Conclusion - My Thoughts

This slide shares the presenter’s view. MetaDrive is great for fast and flexible training, especially for testing new ideas quickly. CARLA, on the other hand, is better for learning based on visuals and realism. MetaDrive is efficient, while CARLA is rich in detail and closer to real-world driving. Both tools have strengths and are best used based on the goal of the project. The slide highlights how both simulators serve clear but different purposes. One is for speed and scale; the other for realism and accuracy.

Discussion Questions

This slide asks key questions about choosing the right simulator. Should you prioritize realism (like CARLA) or speed and flexibility (like MetaDrive)? It also raises concerns about missing pedestrians in training and asks whether simulators should focus more on real-world accuracy or efficient learning.

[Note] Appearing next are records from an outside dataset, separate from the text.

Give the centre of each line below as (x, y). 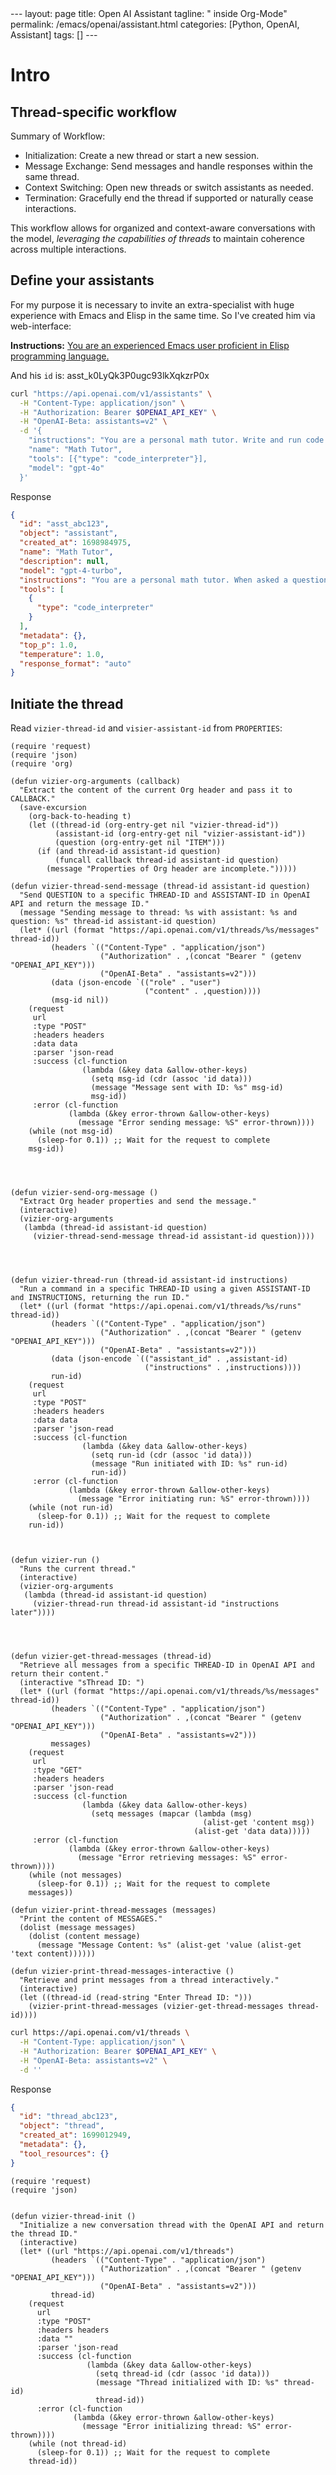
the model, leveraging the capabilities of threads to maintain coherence (157, 238)
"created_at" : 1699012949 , (75, 2135)
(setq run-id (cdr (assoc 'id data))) (171, 1455)
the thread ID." (44, 2233)
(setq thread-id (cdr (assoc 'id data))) (183, 2373)
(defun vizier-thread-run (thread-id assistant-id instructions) (149, 1280)
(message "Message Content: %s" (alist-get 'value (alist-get (169, 1945)
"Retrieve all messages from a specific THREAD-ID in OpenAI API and (167, 1665)

Discussion and Class Insights

Q1: 1. You’re developing an AI system that autonomously drives ambulances through congested urban areas.The system must learn how to:– Handle unpredictable traffic– Make fast but safe decisions– React to edge cases like roadblocks or aggressive drivers Which simulator (CARLA or MetaDrive) would you choose to prototype and test this system, and why?What would be your testing priorities: realism, response time, or decision diversity?

Aleksandar: For the first case, I would choose CARLA. It lets me simulate different corner cases and hidden dangers using scripts. MetaDrive doesn’t support this kind of detailed scenario control, so it wouldn’t be as useful here.

George: I agree CARLA is a better choice for the first question because it has more visual detail and can simulate things like pedestrians more realistically.

Obiora: When I was listening to the presentation, I kept thinking, how can this be used in construction? I didn’t even know that CARLA has a construction environment that was new to me. I’ve actually been searching for simulation tools that are already set up for construction use.

Q2:MetaDrive doesn't include pedestrians or cyclists.CARLA has limited human-like behavior.If your agent is trained in a world where pedestrians don't exist, is it “fair” to expect it to handle them safely in the real world? Why? How can we include the effects of pedestrians in traffic?

Aleksandar: For the second question, I don’t think it’s fair to expect an agent trained without obstacles like pedestrians to perform safely in the real world. The real world is very different—if the agent has never seen those challenges during training, it won’t know how to react properly.

George: For the second question, if the training environment doesn’t include pedestrians, then the model won't know how to detect or react to them properly. That’s why it’s important to combine simulation data with real-world data, especially for rare or risky situations. This helps create a more balanced and complete training dataset. Ideally, the model should be trained on scenarios that include pedestrians so it can learn to handle them safely.

Audience Questions and Answers

No questions were asked during a presentation.